Monday, October 09, 2006

Pharma Support for CME Slows

2005 marks the third consecutive year of decreased growth in commercial support of continuing medical education (CME) by the pharmaceutical industry, according to the 2005 annual report of the Accreditation Council for Continuing Medical Education (ACCME), which collects this data from accredited CME providers.

In previous years, pharma support for CME had grown at a double-digit rate (the average from 1999 through 2003 was 22.1%). In the last two years the growth rate has averaged only 8.2% (see chart).

Not since the market bust of 2000-2001 has pharma support slowed, and not as dramatically as in the last two years.

Commercial support comes from grants ($1.12 billion) plus advertising and exhibit fees ($236 million).

The total income of CME providers in 2005 was $2.25 million vs. $2.05 million in 2004. Pharma commercial support contributed 61.8% of that in 2004 and 60.0% in 2005 or 52.2% and 49.6%, respectively, just considering grants and not advertising or exhibit fees.

Less Support for Schools of Medicine
Medical schools are competing with commercial CME providers (MECCs) in this arena and pharma has cut back on the absolute amount of commercial support for CME provided by medical schools while increasing support of MECCs.

In 2004, pharma support for medical school based CME was at an all time high of $249 million. In 2005, that dropped to $239 million. Pharma contributions to physician societies for CME has remained flat at about $168 million.

Pharma support for commercial CME providers on the other hand has increased from $704 million in 2004 to $738 million in 2005.
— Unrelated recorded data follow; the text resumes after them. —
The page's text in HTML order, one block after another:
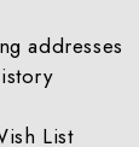
addresses
List
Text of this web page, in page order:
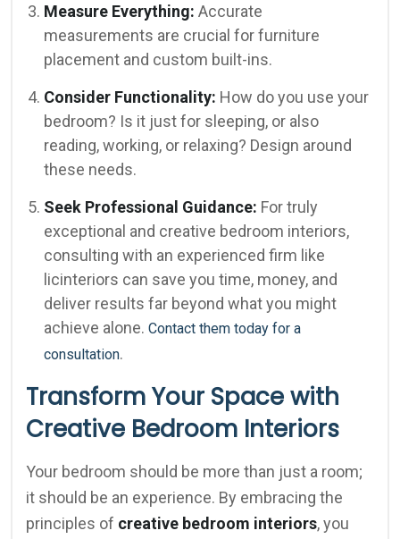
Measure Everything: Accurate
measurements are crucial for furniture
placement and custom built-ins.
Consider Functionality: How do you use your
bedroom? Is it just for sleeping, or also
reading, working, or relaxing? Design around
these needs.
Seek Professional Guidance: For truly
exceptional and creative bedroom interiors,
consulting with an experienced firm like
licinteriors can save you time, money, and
deliver results far beyond what you might
achieve alone. Contact them today for a
consultation.
Transform Your Space with
Creative Bedroom Interiors
Your bedroom should be more than just a room;
it should be an experience. By embracing the
principles of creative bedroom interiors, you
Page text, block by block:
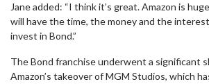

This could be in reaction to calls from the medical community that medical schools stop accepting "free gifts" from pharmaceutical companies and that grants for CME from pharma be contributed to a general fund rather than to individual physicians (see "Gifts That Keep on Giving"). We could be witnessing payback by the pharma industry.

Education vs Lunch
Last week I posted some estimates of the amount of money the pharmaceutical industry spends on providing free lunches to physicians (see "Free Lunch for Physicians: Newsweek Misleads"). Based on 2004 data, I estimated that the industry spends $1.1 billion on its free lunch program for physicians. Using data about the total budget for sales reps in 2005 of $11 billion -- a number supplied by a commenter to the above post -- I estimate that the free lunch program cost the industry $1.65 billion in 2005 (this assumes that the percentage of a rep's budget spent on lunch has remained constant at 15%). This is about $500 million more than the industry spends on CME.

It's good to see where the priorities are.